11th district in 2005–2017

The 11th federal electoral district of Chiapas (Distrito electoral federal 11 de Chiapas) is one of the 300 electoral districts into which Mexico is divided for elections to the federal Chamber of Deputies and one of 13 such districts in the state of Chiapas.

It elects one deputy to the lower house of Congress for each three-year legislative session by means of the first-past-the-post system. Votes cast in the district also count towards the calculation of proportional representation ("plurinominal") deputies elected from the third region.

The 11th district was created in 1996. Between 1979 and 1996, Chiapas only had nine federal electoral districts; the 1996 redistricting process increased the number to 12. The new district elected its first deputy in the 1997 mid-terms.

The current member for the district, elected in the 2024 general election, is Rosario del Carmen Moreno Villatoro of the National Regeneration Movement (Morena).

==District territory==
Under the 2023 districting plan adopted by the National Electoral Institute (INE), which is to be used for the 2024, 2027 and 2030 federal elections,
the 11th district comprises 132 electoral precincts (secciones electorales) across 11 municipalities:
- Altamirano, Amatenango del Valle, Chanal, Huixtán, La Independencia, Las Margaritas, Las Rosas, Maravilla Tenejapa, Oxchuc, San Cristóbal de Las Casas (part) (Note: The remainder of San Cristóbal de Las Casas is assigned to the 5th district.) and Teopisca.

The head town (cabecera distrital), where results from individual polling stations are gathered together and tallied, is the city of Las Margaritas.

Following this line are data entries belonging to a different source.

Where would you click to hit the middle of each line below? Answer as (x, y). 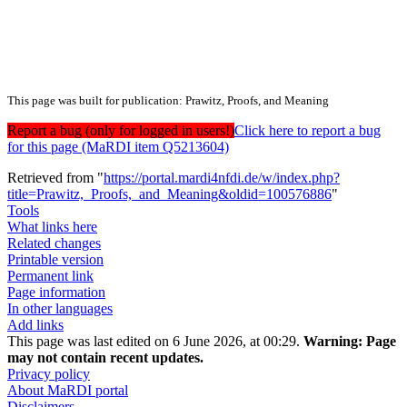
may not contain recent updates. (105, 358)
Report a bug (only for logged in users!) (121, 131)
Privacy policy (49, 374)
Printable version (55, 260)
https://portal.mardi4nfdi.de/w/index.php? (222, 178)
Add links (35, 325)
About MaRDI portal (68, 391)
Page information (56, 293)
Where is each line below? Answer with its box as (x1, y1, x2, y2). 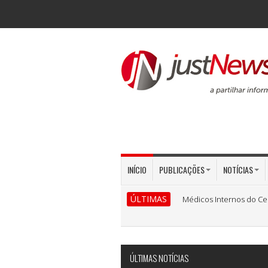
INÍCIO (127, 163, 147, 176)
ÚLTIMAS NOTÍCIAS (130, 251, 188, 264)
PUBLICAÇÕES (159, 163, 205, 176)
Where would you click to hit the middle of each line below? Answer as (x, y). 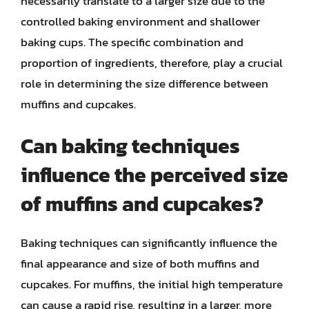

The district reported a population of 416,628 in the 2020 census and, with Indigenous and Afrodescendent inhabitants accounting for over 63% of that total, it is classified by the INE as an indigenous district. (Note: The INE deems any local or federal electoral district where Indigenous or Afrodescendent inhabitants number 40% or more of the population to be an indigenous district.)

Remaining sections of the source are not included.